Я часто вызывал у этих идеалистов дурное настроение, когда высказывал убеждения, навеянные мне увлечением эпохой Гете. В эту эпоху, говорил я, была достигнута высшая точка западного культурного развития, которую не удалось удержать в последовавшее за этой эпохой время. Естественнонаучная эпоха с ее последствиями для жизни человека и народа означает упадок. Для дальнейшего развития нужен совершенно новый импульс — с духовной стороны. Если следовать по уже проложенным в духовном направлении путям, то невозможно будет продвижение вперед, придется возвращаться. В Гете эпоха достигает высочайшего развития, но это не начало ее, а конец. Гете извлекает выводы из предыдущего развития, которое именно в нем находит свое полное выражение, но не может далее продолжаться, не коснувшись более глубоких истоков духовного переживания, чем те, которые содержатся в этом развитии. В таком настрое писал я последние части моей работы, посвященной Гете.
Именно в этом настрое я впервые познакомился с сочинениями Ницше. "По ту сторону добра и зла" была первой из его книг, прочитанных мной. Метод его захватил меня, но в нем было и нечто отталкивающее. Ницше мне давался с трудом. Мне нравился его стиль, нравилась его смелость, но мне совершенно не нравилась его манера говорить о глубочайших проблемах, не погружаясь в них душой в сознательном духовном переживании.

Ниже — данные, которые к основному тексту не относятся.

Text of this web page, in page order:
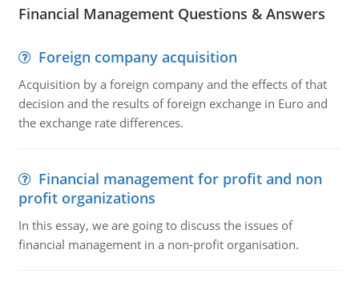
Financial Management Questions & Answers
Foreign company acquisition
Acquisition by a foreign company and the effects of that
decision and the results of foreign exchange in Euro and
the exchange rate differences.
Financial management for profit and non
profit organizations
In this essay, we are going to discuss the issues of
financial management in a non-profit organisation.
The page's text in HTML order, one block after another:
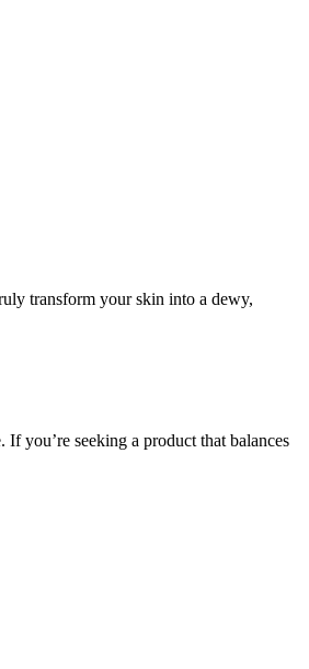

И все же мне казалось, что он говорит о многом, бесконечно близком мне по духовному переживанию. Я чувствовал, что близок ему в его борьбе, и ощущал потребность выразить эту близость. Ницше был для меня одним из самых трагических людей современности. И этот трагизм глубоко ощущающей человеческой души вытекал, по моему убеждению, из общей духовной атмосферы естественнонаучной эпохи. В таких переживаниях провел я последние годы моей венской жизни.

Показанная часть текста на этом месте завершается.